WORK REQUEST>
Omit the pictures and return exactly the stretch of the material below from the line with "Answer as (x, y)." through the line with "The config.json file".
**** GIVEN DATA ****
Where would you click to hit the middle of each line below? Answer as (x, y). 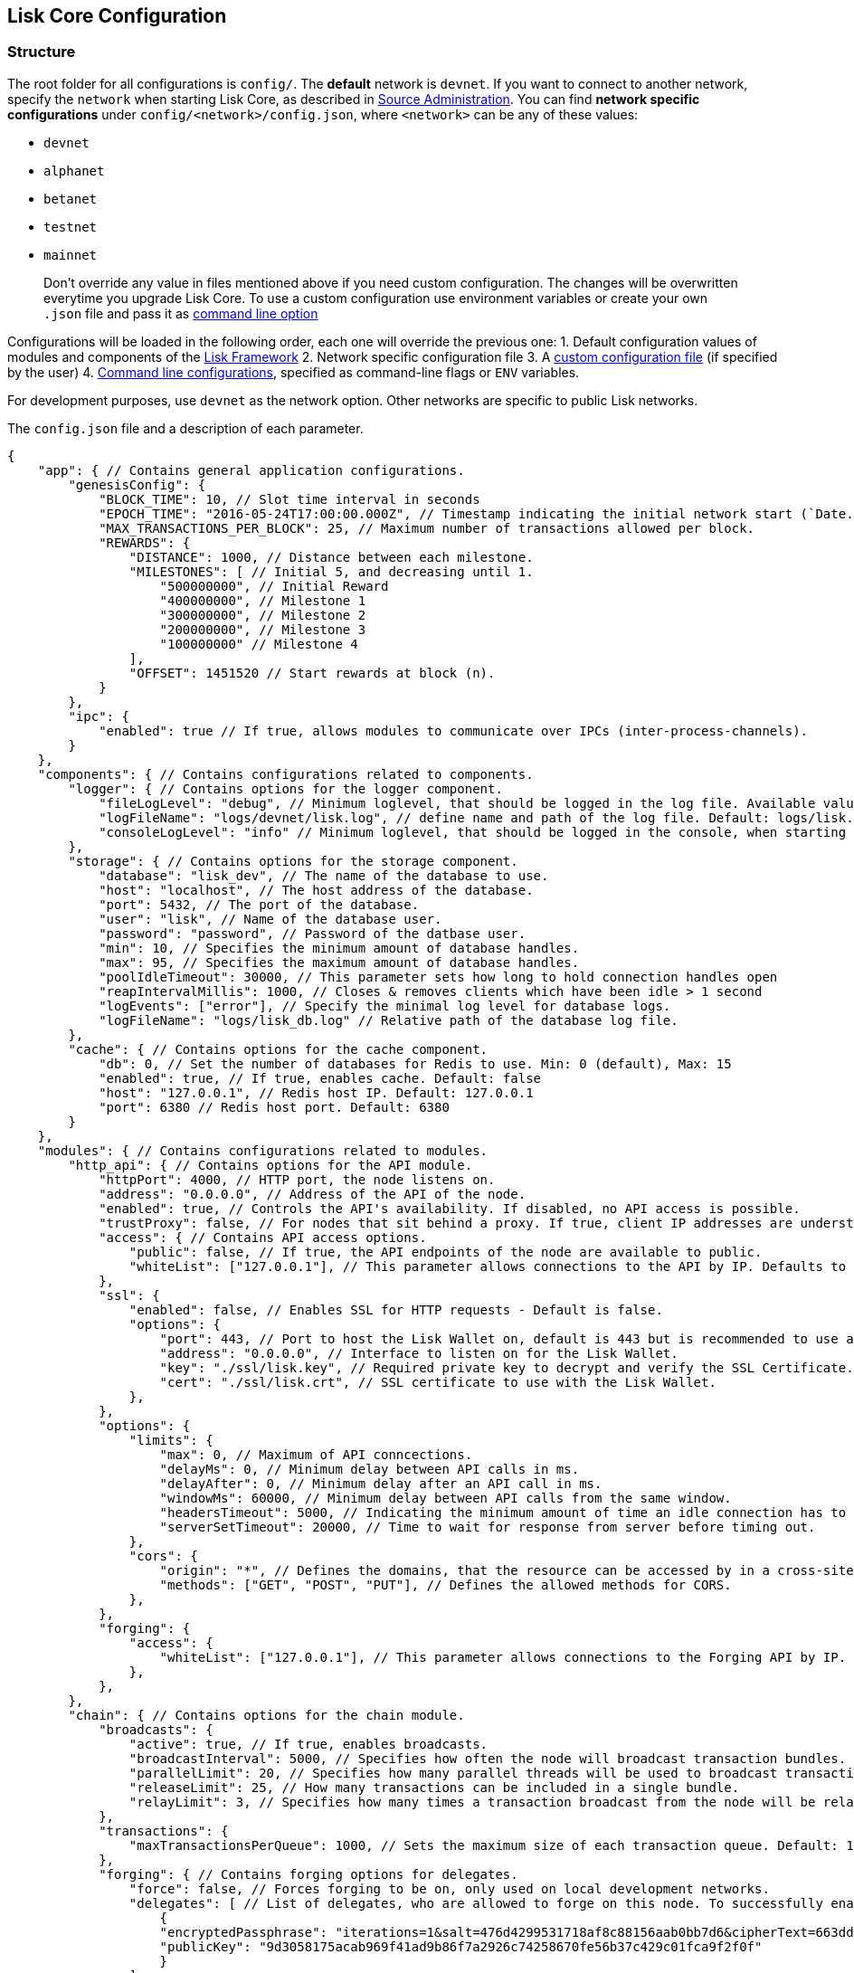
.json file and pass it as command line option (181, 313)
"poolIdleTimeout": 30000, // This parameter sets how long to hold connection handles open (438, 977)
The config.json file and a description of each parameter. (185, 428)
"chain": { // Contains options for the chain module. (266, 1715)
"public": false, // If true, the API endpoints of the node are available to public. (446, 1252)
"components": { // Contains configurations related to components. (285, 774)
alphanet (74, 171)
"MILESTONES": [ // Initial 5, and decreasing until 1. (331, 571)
****
**** GIVEN DATA ****
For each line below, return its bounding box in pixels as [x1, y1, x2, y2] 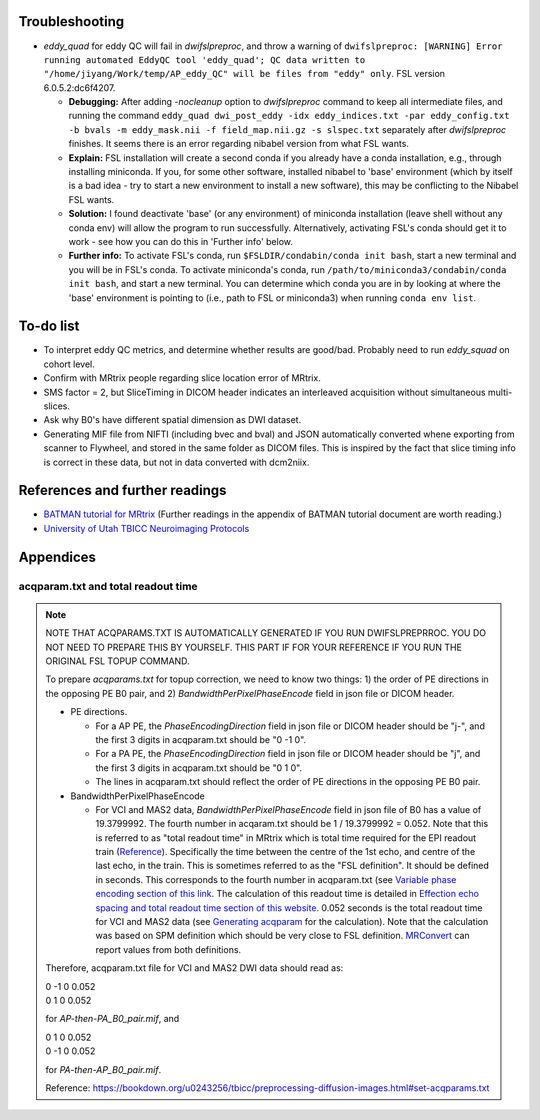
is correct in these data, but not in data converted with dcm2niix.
****
**** GIVEN DATA ****
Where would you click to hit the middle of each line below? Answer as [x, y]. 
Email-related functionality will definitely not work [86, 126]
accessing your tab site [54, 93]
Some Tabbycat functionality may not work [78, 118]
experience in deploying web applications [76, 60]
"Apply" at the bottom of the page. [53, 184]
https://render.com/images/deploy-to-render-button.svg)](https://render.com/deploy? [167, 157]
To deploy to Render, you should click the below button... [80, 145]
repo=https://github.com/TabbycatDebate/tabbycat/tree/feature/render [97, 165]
****
SOLVED EXERCISE>
Where would you click to hit the middle of each line below? Answer as (x, y). 
.json file and pass it as command line option (181, 313)
"poolIdleTimeout": 30000, // This parameter sets how long to hold connection handles open (438, 977)
The config.json file and a description of each parameter. (185, 428)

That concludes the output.